There has been widespread condemnation of the ABC’s decision to allow Mallah onto Q&A, compered by the spectacularly overpaid Tony Jones (something again reminiscent of how the BBC wastes the public’s money), who has defended the appearance on the grounds that “The ABC’s editorial standards require us to present a diversity of perspectives so that over time no significant strand of thought or belief within the community is knowingly excluded, nor disproportionately represented”. The ABC admitted it had made “an error of judgment” in inviting Mallah to join the panel.
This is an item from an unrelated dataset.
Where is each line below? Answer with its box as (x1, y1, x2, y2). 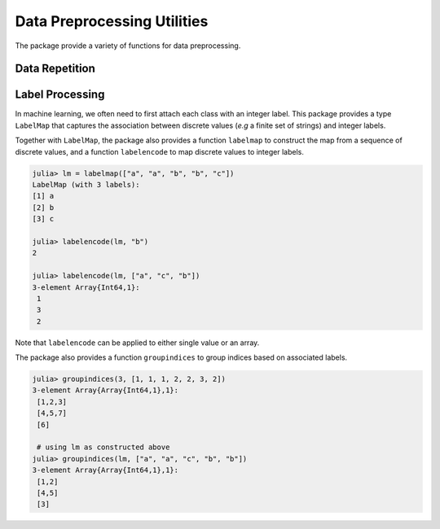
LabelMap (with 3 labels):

It transpired that he had been invited on before, but had declined the invitation, the eminence grise reportedly being the program’s executive producer Peter McEvoy. (http://www.smh.com.au/federal-politics/political-news/meet-peter-mcevoy-the-faceless-man-behind-the-qa-scandal-20150702-gi3ovu.html)
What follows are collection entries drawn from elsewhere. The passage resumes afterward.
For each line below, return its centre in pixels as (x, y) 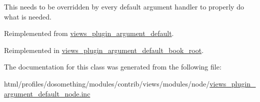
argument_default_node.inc (47, 93)
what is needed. (28, 16)
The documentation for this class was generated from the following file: (113, 67)
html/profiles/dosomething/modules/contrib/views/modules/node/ (107, 83)
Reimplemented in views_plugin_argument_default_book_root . (104, 50)
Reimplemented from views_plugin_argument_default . (89, 33)
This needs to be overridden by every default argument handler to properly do (124, 6)

To compound their egregious blunder, the program-makers arrogantly devoted the following week’s panel discussion to an appraisal of whether prime minister Abbott’s anger with them for allowing Mallah on is justified, with the usual hypocritical claptrap from the leftists on the panel (and nauseating giggles of appreciation from female audience members), but common sense condemnation from veteran journalist Paul Kelly and Human Rights Commissioner Tim Wilson, the latter justifiably asserting that Jones and the producers should be “ashamed” of themselves for providing Mallah with a platform.
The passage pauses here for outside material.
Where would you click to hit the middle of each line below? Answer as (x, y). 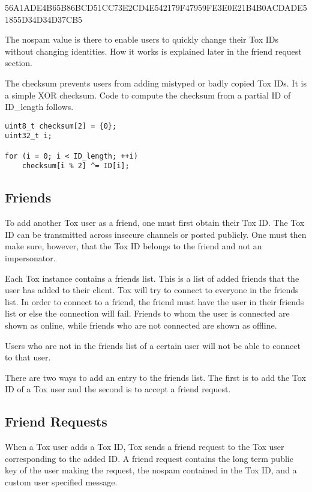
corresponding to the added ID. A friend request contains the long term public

Many may well believe that Abbott went too far in ordering his Liberal parliamentary colleagues to boycott Q&A by refusing to appear as panellists. It can be argued that such a ban is counterproductive, silencing right and right-of-centre voices that dearly deserve to be heard. But the ABC, no less than the BBC, has to be brought to account by some means.
From the point of few of Jews and Israel, probably the most salient article on this shabby affair comes from the keyboard of the Jewish, staunchly pro-Israel federal MP Michael Danby, a prominent member of the ALP’s right-wing faction. In the current edition of the Australian Jewish News Danby writes of Q&A: ‘How often do we see Jews with anti-Israel views paraded on the program? Usually these unrepresentative types use their ethnicity to bag Israel during flare-ups in the Middle East. They have little or no expertise in Middle East affairs … It seems that every time there is a Jewish holiday, our “multicultural”, “sensitive” and “progressive” Q&A baits the local Jews by putting on some hateful extremist… Australia’s 120,000 Jews have been baited by this awful program for far too long… What happens to us first is then inflicted on the rest. Q&A’s long anti-Israel bias is coming home to roost… Giving Mallah a leg-up is not the main problem. The problem is allowing TV producers with hard-line political agendas, operating in the shadows, to distort the public debate, shifting it in a direction that only the “enlightened vanguard” like them, appreciate.’
Quoting the old Polish proverb “the fish stinks from the head,” Danby maintains that “During these times of serious national security issues, the Middle East agenda of Q&A has become of national concern.”